This has been a very varied week, despite spending quite a lot of time on my own. I even made biscuits, though there are none left and no photographic evidence was taken.

Knitting wise, I have been working on four designs! One, Elinor Hap Shawl, has now been updated with an improved layout and a correction of stitch counts. There will be a further update later in the year once the new sample is ready for photographs.

Another design, Menai, will be launched as an individual pattern next week on April 4th, having been originally published last October in The Knitter magazine.
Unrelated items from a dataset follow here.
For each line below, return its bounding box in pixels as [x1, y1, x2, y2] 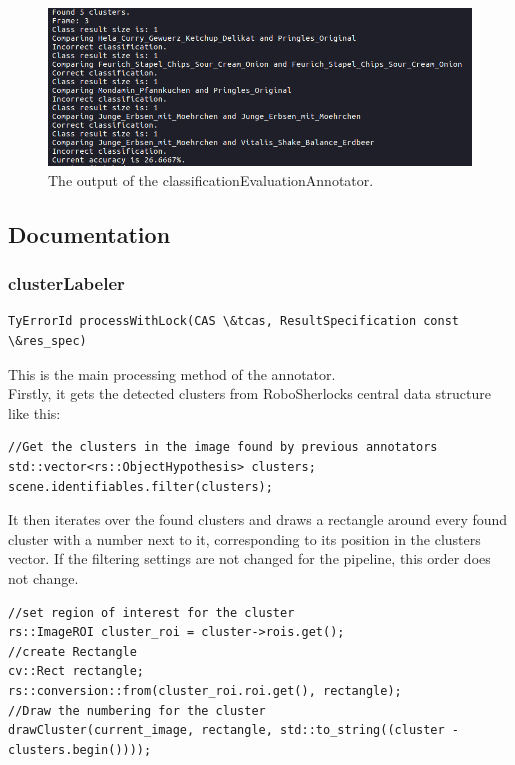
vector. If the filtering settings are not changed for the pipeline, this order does [8, 548, 491, 569]
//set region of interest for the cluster [8, 605, 295, 620]
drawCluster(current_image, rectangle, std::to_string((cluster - [8, 723, 460, 738]
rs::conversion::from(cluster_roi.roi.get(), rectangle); [8, 683, 402, 698]
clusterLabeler [8, 271, 125, 296]
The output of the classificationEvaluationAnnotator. [48, 169, 374, 190]
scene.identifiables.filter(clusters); [8, 479, 273, 494]
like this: [8, 402, 61, 423]
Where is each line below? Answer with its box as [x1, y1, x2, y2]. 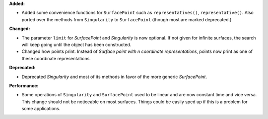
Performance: [9, 82, 39, 88]
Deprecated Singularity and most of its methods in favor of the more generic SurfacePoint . [21, 74, 207, 79]
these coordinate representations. [21, 55, 91, 61]
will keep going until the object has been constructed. [21, 41, 132, 47]
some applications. [21, 106, 61, 112]
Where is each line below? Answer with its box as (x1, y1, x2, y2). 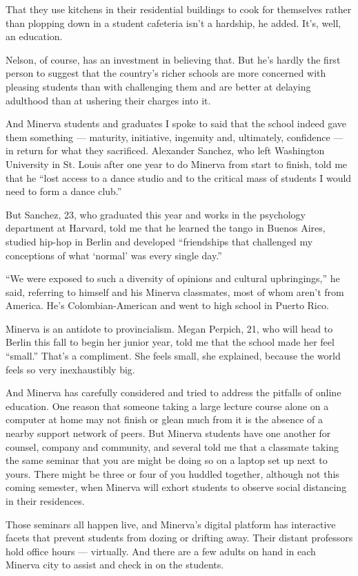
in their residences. (6, 494, 85, 508)
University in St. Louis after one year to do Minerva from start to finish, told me (6, 156, 348, 171)
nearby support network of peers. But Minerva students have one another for (6, 426, 331, 440)
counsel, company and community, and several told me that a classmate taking (6, 439, 339, 454)
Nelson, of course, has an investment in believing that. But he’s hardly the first (6, 52, 341, 66)
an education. (6, 29, 63, 44)
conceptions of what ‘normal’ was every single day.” (6, 248, 222, 262)
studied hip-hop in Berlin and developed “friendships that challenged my (6, 234, 313, 248)
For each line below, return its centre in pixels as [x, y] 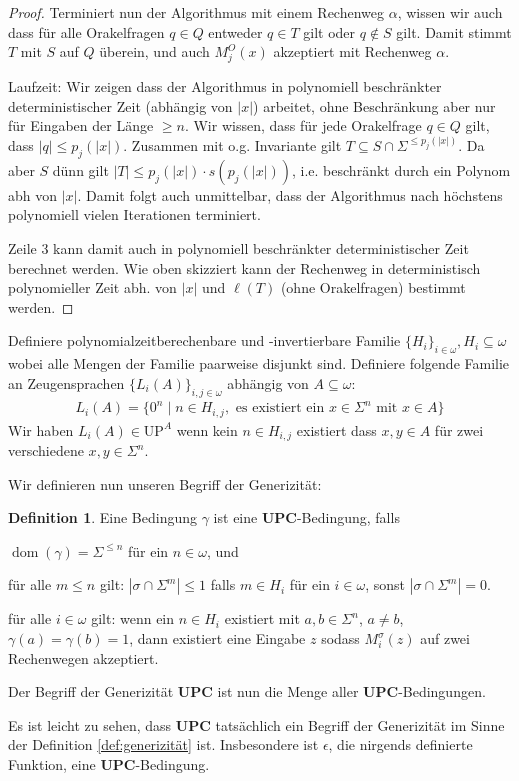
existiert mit [262, 618]
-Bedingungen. [442, 691]
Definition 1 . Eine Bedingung [103, 517]
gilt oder [329, 31]
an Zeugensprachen [66, 382]
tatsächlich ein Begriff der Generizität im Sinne [360, 724]
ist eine [235, 517]
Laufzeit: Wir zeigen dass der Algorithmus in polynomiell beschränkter [225, 85]

We took advantage of yesterday’s sunshine to take some new photos and I am pleased with how they have come out. It’s a brioche cowl that almost behaves like a mini-poncho and there are some fun decreases to create the leaves and leaf-bud shapes.
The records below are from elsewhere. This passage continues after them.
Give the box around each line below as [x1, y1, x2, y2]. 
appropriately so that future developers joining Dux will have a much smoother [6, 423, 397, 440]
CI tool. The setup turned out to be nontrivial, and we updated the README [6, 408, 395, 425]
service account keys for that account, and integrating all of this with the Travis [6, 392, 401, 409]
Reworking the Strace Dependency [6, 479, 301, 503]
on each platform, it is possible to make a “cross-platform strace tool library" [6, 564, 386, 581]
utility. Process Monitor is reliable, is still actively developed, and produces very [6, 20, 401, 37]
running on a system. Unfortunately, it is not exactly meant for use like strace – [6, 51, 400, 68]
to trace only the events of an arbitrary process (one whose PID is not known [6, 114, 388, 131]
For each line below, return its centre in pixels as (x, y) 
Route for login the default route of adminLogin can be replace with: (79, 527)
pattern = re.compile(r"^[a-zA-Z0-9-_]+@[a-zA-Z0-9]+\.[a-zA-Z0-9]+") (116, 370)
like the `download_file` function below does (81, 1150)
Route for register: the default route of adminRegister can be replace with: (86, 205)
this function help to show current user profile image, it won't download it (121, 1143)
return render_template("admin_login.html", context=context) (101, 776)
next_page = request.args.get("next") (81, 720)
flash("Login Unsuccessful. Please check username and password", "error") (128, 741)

I have kept the layout and language consistent with my other brioche designs, so you will see rows labelled as “Row 1 LC (RS):”, followed by “Row 1 DC (RS):” where LC stands for light colour yarn and DC for dark colour yarn, rather than “Row 1 (RS): Using yarn A…” followed by “Row 1 (RS): Using yarn B…” which was the magazine’s house style for brioche.
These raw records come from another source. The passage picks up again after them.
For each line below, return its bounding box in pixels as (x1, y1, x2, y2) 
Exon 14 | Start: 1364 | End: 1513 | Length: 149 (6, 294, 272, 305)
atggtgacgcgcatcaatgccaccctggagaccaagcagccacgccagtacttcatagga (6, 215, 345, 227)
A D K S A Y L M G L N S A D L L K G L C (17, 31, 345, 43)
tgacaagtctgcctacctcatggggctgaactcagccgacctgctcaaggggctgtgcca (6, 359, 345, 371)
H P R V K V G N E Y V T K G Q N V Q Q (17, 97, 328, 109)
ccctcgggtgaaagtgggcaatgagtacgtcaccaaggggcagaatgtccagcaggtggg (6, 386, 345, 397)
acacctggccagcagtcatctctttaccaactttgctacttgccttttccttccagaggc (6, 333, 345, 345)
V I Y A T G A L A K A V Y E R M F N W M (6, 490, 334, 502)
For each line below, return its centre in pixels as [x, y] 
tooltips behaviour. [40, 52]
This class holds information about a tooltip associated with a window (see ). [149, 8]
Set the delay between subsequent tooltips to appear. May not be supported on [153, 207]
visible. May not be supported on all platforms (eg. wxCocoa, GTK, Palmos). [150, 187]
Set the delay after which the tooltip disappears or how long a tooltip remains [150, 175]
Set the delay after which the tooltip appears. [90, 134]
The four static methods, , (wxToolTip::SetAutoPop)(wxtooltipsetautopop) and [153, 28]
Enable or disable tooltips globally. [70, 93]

It’s knitted flat, partly because the alpaca yarn I was using started to make the fabric twist when I tried knitting it in the round, and partly because it’s easier to block properly! The method I use for drawing a blocking schematic varies wildly: sometimes I draw it in a computer programme, and at other times, such as here, I take a very different approach: I print out a photograph of the work while its pinned and blocking, tape it to the window with a plain piece of paper over the top and use that as a free lightbox to trace the outline! To this I can add measurements!

There will be a time limited subscriber discount when Menai is launched for digital copies of the pattern, so if that appeals to you, make sure you sign up to my newsletter before the end of March!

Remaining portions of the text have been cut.